- **Exercise directions**:
Once the line with "Cadeau de l’été d’une coworkeuse" is found in the entries below, print it and each following line exactly, stopping after the line with "Articles similaires"; print nothing else.

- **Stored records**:

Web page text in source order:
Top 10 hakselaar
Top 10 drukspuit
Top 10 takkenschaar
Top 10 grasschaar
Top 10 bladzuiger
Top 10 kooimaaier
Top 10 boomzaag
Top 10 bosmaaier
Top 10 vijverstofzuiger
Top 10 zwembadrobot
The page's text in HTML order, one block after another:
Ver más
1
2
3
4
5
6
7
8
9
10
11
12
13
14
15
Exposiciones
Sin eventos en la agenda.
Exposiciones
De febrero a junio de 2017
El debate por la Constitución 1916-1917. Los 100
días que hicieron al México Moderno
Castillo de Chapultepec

...

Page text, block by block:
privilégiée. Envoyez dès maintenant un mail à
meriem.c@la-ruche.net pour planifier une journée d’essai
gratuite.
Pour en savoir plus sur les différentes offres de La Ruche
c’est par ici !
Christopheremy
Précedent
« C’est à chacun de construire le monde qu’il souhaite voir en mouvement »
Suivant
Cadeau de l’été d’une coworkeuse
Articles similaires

- **Solution**:
Cadeau de l’été d’une coworkeuse
Articles similaires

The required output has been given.